Use aggregate functions

pg_search supports pushing down aggregate functions (COUNT, SUM, AVG, MIN, MAX) to the index level for execution, which significantly improves query performance. This feature is only effective for columns configured as “fast fields.”

Example: Count the number of matching products and calculate their total price:

-- Query the count and sum of price for products where description contains 'laptop'
EXPLAIN (FORMAT TEXT, COSTS OFF, TIMING OFF, VERBOSE)
SELECT COUNT(*), SUM(price) FROM products WHERE description @@@ 'laptop';

The EXPLAIN output shows that the query plan uses a Custom Scan (ParadeDB Scan), indicating that the aggregation operation has been successfully pushed down.

Considerations and limitations

shared_preload_libraries configuration: For SynxDB, you must add pg_search to shared_preload_libraries and restart the database. This is a prerequisite for the extension to work correctly.
Cloud database services: On managed cloud database services (such as Amazon RDS), you may not be able to install pg_search unless the provider explicitly supports the extension.
Aggregate function limitations:
- Aggregate pushdown only works for fields marked as "fast": true in the index.
- DISTINCT aggregates are not supported.
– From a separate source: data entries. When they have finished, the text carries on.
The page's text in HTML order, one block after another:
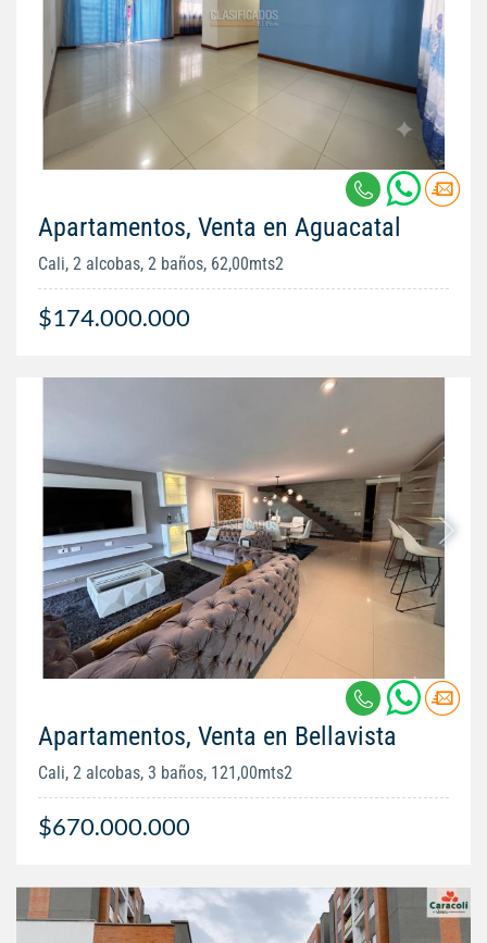
Apartamentos, Venta en Aguacatal
Cali, 2 alcobas, 2 baños, 62,00mts2
$174.000.000
Apartamentos, Venta en Bellavista
Cali, 2 alcobas, 3 baños, 121,00mts2
$670.000.000
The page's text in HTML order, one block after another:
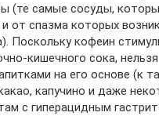
(те самые сосуды,
от спазма которых
Поскольку кофеин
кишечного сока, нельзя
на его основе (к
капучино и даже
с гиперацидным
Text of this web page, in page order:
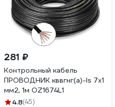
281 ₽
Контрольный кабель
ПРОВОДНИК кввгнг(a)-ls 7x1
мм2, 1м OZ1674L1
4.8(45)
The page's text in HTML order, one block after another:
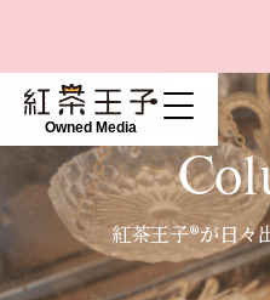
Owned Media
紅茶王子®が日々
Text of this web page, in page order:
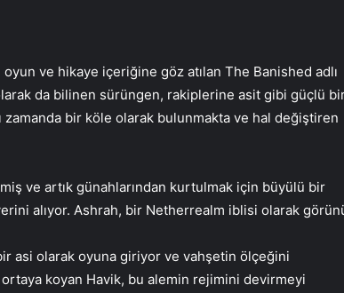
ve hikaye içeriğine göz atılan The Banished adlı
da bilinen sürüngen, rakiplerine asit gibi güçlü
bir köle olarak bulunmakta ve hal değiştiren
ve artık günahlarından kurtulmak için büyülü bir
alıyor. Ashrah, bir Netherrealm iblisi olarak
asi olarak oyuna giriyor ve vahşetin ölçeğini
ortaya koyan Havik, bu alemin rejimini devirmeyi
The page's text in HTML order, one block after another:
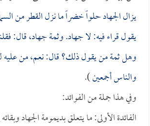
يزال الجهاد حلواً خضراً ما نزل القطر من
يقول قراء فيه: لا جهاد. وثمة جهاد، قال:
وهل ثمة من يقول ذلك؟ قال: نعم، من عليه
والناس أجمعين).
وفي هذا جملة من الفوائد:
الفائدة الأولى: ما يتعلق بديمومة الجهاد
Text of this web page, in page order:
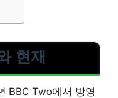
현재
BBC Two에서 방영
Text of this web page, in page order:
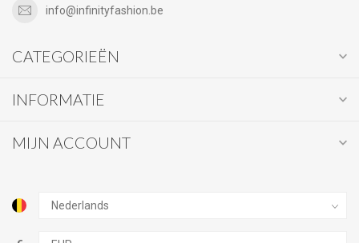
info@infinityfashion.be
CATEGORIEËN
INFORMATIE
MIJN ACCOUNT
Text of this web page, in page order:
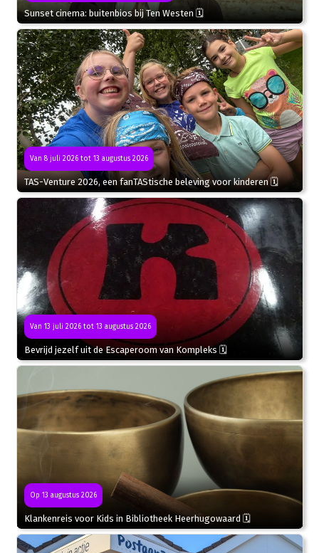
Sunset cinema: buitenbios bij Ten Westen 🗓
Van 8 juli 2026 tot 13 augustus 2026
TAS-Venture 2026, een fanTAStische beleving voor kinderen 🗓
Van 13 juli 2026 tot 13 augustus 2026
Bevrijd jezelf uit de Escaperoom van Kompleks 🗓
Op 13 augustus 2026
Klankenreis voor Kids in Bibliotheek Heerhugowaard 🗓
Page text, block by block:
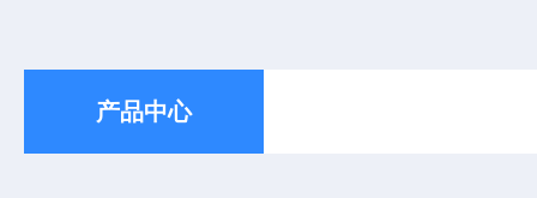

Queries containing DISTINCT will fall back to PostgreSQL’s native execution plan and will not benefit from the performance advantages of index acceleration.
Background process: pg_search relies on a background worker process to handle index writes. If this process does not start correctly, it may lead to database connection issues.
Query limitations: pg_search currently only supports single-table queries and does not support multi-table joins.
Partitioned tables: pg_search does not support partitioned tables.